Several shipping lines have announced to implement a heavyweight surcharge (HWS or OWS) from 18 tons for cargo destined to the US. By doing this the shipping lines hope to reduce the need for tri-axle chassis possibly resulting in a faster transport solution and thus less idle time of the containers on and off the quay. Not requiring a triaxle most likely will result in an easier finding of suitable inland haulers in the USA. An additional effect is a maximization of the TEU utilization instead of being maxed on weight on the vessels.
Next to the weight limitations on the US, the Saint Lawrence River water level has decreased strongly resulting in draft restrictions invoked by the Canadian authorities as from June 15th. This additional capacity restriction will result in higher costs per slot on the vessels. To compensate for this, the shipping lines will implement a low water surcharge (LWS). This surcharge will apply to all cargo moving via the Saint Lawrence River, also cargo destined for the USA.
Following the civil unrest in Colombia and especially the area around Buenaventura, local consignees cannot pick up their cargo, which leads to congestion in the container yard. Nearly all vessels omit Buenaventura until further notice. This logically results in a booking stop for all Buenaventura shipments with immediate effect.
Depending on the shipping lines the actions taken will be different. Some re-route cargo, others drop the cargo at other ports, be it neighboring or transshipment ports.
The port of Buenos Aires keeps facing tremendous delays because of an earlier strike. The backlog of both import and export containers is putting high pressure on inland connections and container availability.
It seems the effect of equipment shortages is worsening for the entire region as we are getting signals from Brazil that the equipment availability has hit its worst point so far. Shipping lines are very reluctant to release containers as they prefer to ship them empty to Asia.
Equipment shortages remain an industry-wide challenge. The main drivers still are the increased volumes on the Asia-Pacific and Asia-Europe trade. Traditionally ex Asia the majority moves in 40’ or 45’ containers and return cargo is mainly moving in 20-foot containers. Also 40-foot non-operating reefer as an alternative for 40’ dry equipment is insufficient available.

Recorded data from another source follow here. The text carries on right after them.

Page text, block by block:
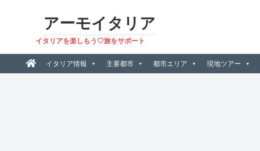
アーモイタリア
イタリアを楽しもう♡旅をサポート
イタリア情報 主要都市 都市エリア 現地ツアー
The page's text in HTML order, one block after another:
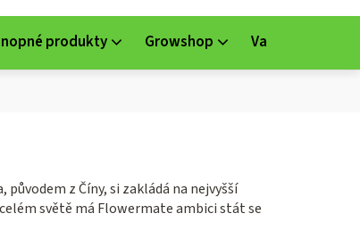
KOŠÍK
produkty Growshop Vaporizéry
z Číny, si zakládá na nejvyšší
světě má Flowermate ambici stát se
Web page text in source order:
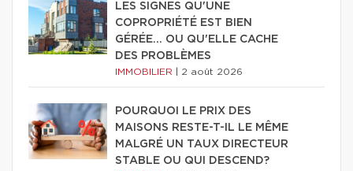
LES SIGNES QU'UNE
COPROPRIÉTÉ EST BIEN
GÉRÉE… OU QU'ELLE CACHE
DES PROBLÈMES
IMMOBILIER 2 août 2026
POURQUOI LE PRIX DES
MAISONS RESTE-T-IL LE MÊME
MALGRÉ UN TAUX DIRECTEUR
STABLE OU QUI DESCEND?
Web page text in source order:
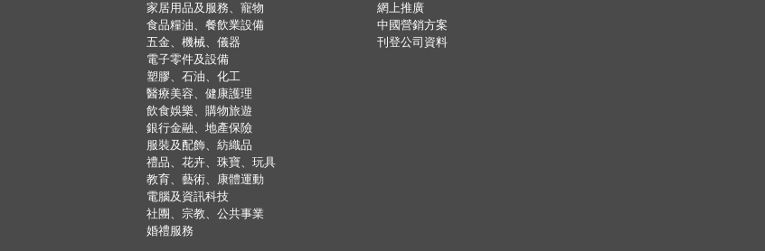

Most of this equipment type is moving from and to Latin America on trades with, relatively, shorter transit times.
This is causing the wrong equipment types to be present in the ‘wrong’ areas. Accurate forecasting and advance booking remain a necessity in the current market, not only limited to volumes ex Asia although this region is suffering the hardest. Ex Asia several rate increases are expected over the weeks to come.